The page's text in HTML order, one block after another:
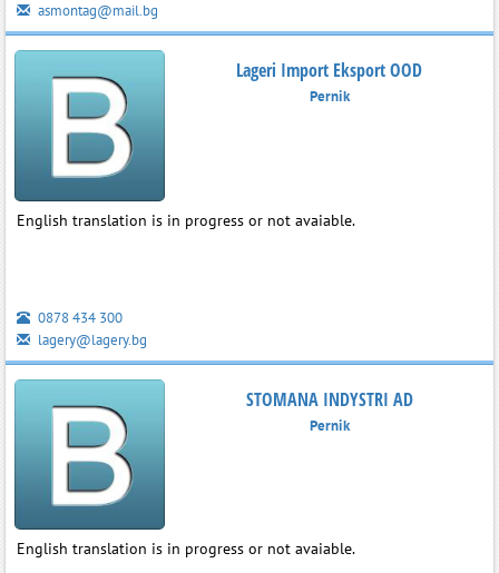
asmontag@mail.bg
Lageri Import Eksport OOD
Pernik
English translation is in progress or not avaiable.
0878 434 300
lagery@lagery.bg
STOMANA INDYSTRI AD
Pernik
English translation is in progress or not avaiable.
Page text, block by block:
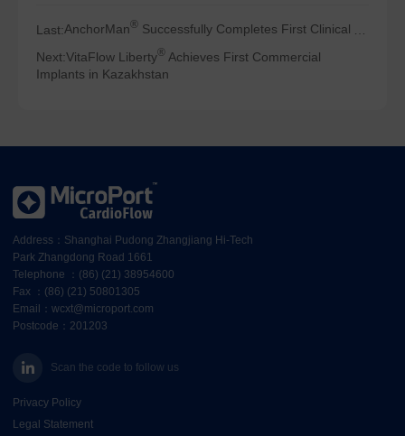
Last:AnchorMan® Successfully Completes First Clinical Application in Hong Kong
Next:VitaFlow Liberty® Achieves First Commercial
Implants in Kazakhstan
Address：Shanghai Pudong Zhangjiang Hi-Tech
Park Zhangdong Road 1661
Telephone ：(86) (21) 38954600
Fax ：(86) (21) 50801305
Email：wcxt@microport.com
Postcode：201203
Scan the code to follow us
Privacy Policy
Legal Statement
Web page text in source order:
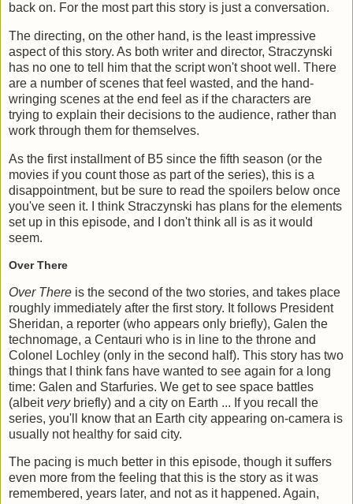
back on. For the most part this story is just a conversation.
The directing, on the other hand, is the least impressive
aspect of this story. As both writer and director, Straczynski
has no one to tell him that the script won't shoot well. There
are a number of scenes that feel wasted, and the hand-
wringing scenes at the end feel as if the characters are
trying to explain their decisions to the audience, rather than
work through them for themselves.
As the first installment of B5 since the fifth season (or the
movies if you count those as part of the series), this is a
disappointment, but be sure to read the spoilers below once
you've seen it. I think Straczynski has plans for the elements
set up in this episode, and I don't think all is as it would
seem.
Over There
Over There is the second of the two stories, and takes place
roughly immediately after the first story. It follows President
Sheridan, a reporter (who appears only briefly), Galen the
technomage, a Centauri who is in line to the throne and
Colonel Lochley (only in the second half). This story has two
things that I think fans have wanted to see again for a long
time: Galen and Starfuries. We get to see space battles
(albeit verybriefly) and a city on Earth ... If you recall the
series, you'll know that an Earth city appearing on-camera is
usually not healthy for said city.
The pacing is much better in this episode, though it suffers
even more from the feeling that this is the story as it was
remembered, years later, and not as it happened. Again,
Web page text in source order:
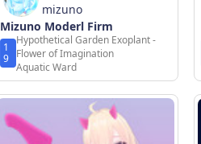
mizuno
Mizuno Moderl Firm
1
9
Hypothetical Garden Exoplant -
Flower of Imagination
Aquatic Ward
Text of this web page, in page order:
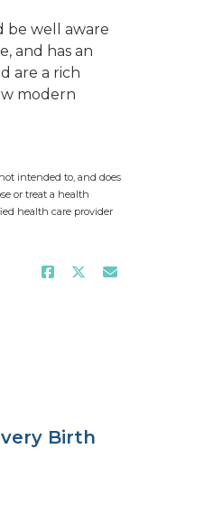
be well aware
and has an
are a rich
modern
intended to, and does
or treat a health
health care provider
Birth
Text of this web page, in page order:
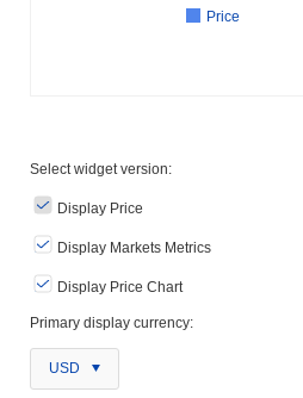
Price
Select widget version:
Display Price
Display Markets Metrics
Display Price Chart
Primary display currency:
USD
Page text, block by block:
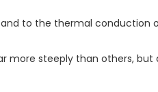
to the thermal conduction
steeply than others, but
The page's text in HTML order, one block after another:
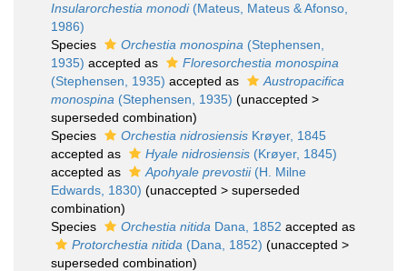
Insularorchestia monodi(Mateus, Mateus & Afonso,
1986)
Species
Orchestia monospina (Stephensen,
1935) accepted as
Floresorchestia monospina
(Stephensen, 1935) accepted as
Austropacifica
monospina (Stephensen, 1935) (unaccepted >
superseded combination)
Species
Orchestia nidrosiensis Krøyer, 1845
accepted as
Hyale nidrosiensis (Krøyer, 1845)
accepted as
Apohyale prevostii(H. Milne
Edwards, 1830) (unaccepted > superseded
combination)
Species
Orchestia nitida Dana, 1852 accepted as
Protorchestia nitida (Dana, 1852) (unaccepted >
superseded combination)

+ + + + + + +

▸ **Exercise requirements**
Would you return the data above exactly as written, minus the images?

▸ **Expected answer**
The page's text in HTML order, one block after another:
asmontag@mail.bg
Lageri Import Eksport OOD
Pernik
English translation is in progress or not avaiable.
0878 434 300
lagery@lagery.bg
STOMANA INDYSTRI AD
Pernik
English translation is in progress or not avaiable.
Page text, block by block:
Last:AnchorMan® Successfully Completes First Clinical Application in Hong Kong
Next:VitaFlow Liberty® Achieves First Commercial
Implants in Kazakhstan
Address：Shanghai Pudong Zhangjiang Hi-Tech
Park Zhangdong Road 1661
Telephone ：(86) (21) 38954600
Fax ：(86) (21) 50801305
Email：wcxt@microport.com
Postcode：201203
Scan the code to follow us
Privacy Policy
Legal Statement
Web page text in source order:
back on. For the most part this story is just a conversation.
The directing, on the other hand, is the least impressive
aspect of this story. As both writer and director, Straczynski
has no one to tell him that the script won't shoot well. There
are a number of scenes that feel wasted, and the hand-
wringing scenes at the end feel as if the characters are
trying to explain their decisions to the audience, rather than
work through them for themselves.
As the first installment of B5 since the fifth season (or the
movies if you count those as part of the series), this is a
disappointment, but be sure to read the spoilers below once
you've seen it. I think Straczynski has plans for the elements
set up in this episode, and I don't think all is as it would
seem.
Over There
Over There is the second of the two stories, and takes place
roughly immediately after the first story. It follows President
Sheridan, a reporter (who appears only briefly), Galen the
technomage, a Centauri who is in line to the throne and
Colonel Lochley (only in the second half). This story has two
things that I think fans have wanted to see again for a long
time: Galen and Starfuries. We get to see space battles
(albeit verybriefly) and a city on Earth ... If you recall the
series, you'll know that an Earth city appearing on-camera is
usually not healthy for said city.
The pacing is much better in this episode, though it suffers
even more from the feeling that this is the story as it was
remembered, years later, and not as it happened. Again,
Web page text in source order:
mizuno
Mizuno Moderl Firm
1
9
Hypothetical Garden Exoplant -
Flower of Imagination
Aquatic Ward
Text of this web page, in page order:
be well aware
and has an
are a rich
modern
intended to, and does
or treat a health
health care provider
Birth
Text of this web page, in page order:
Price
Select widget version:
Display Price
Display Markets Metrics
Display Price Chart
Primary display currency:
USD
Page text, block by block:
to the thermal conduction
steeply than others, but
The page's text in HTML order, one block after another:
Insularorchestia monodi(Mateus, Mateus & Afonso,
1986)
Species
Orchestia monospina (Stephensen,
1935) accepted as
Floresorchestia monospina
(Stephensen, 1935) accepted as
Austropacifica
monospina (Stephensen, 1935) (unaccepted >
superseded combination)
Species
Orchestia nidrosiensis Krøyer, 1845
accepted as
Hyale nidrosiensis (Krøyer, 1845)
accepted as
Apohyale prevostii(H. Milne
Edwards, 1830) (unaccepted > superseded
combination)
Species
Orchestia nitida Dana, 1852 accepted as
Protorchestia nitida (Dana, 1852) (unaccepted >
superseded combination)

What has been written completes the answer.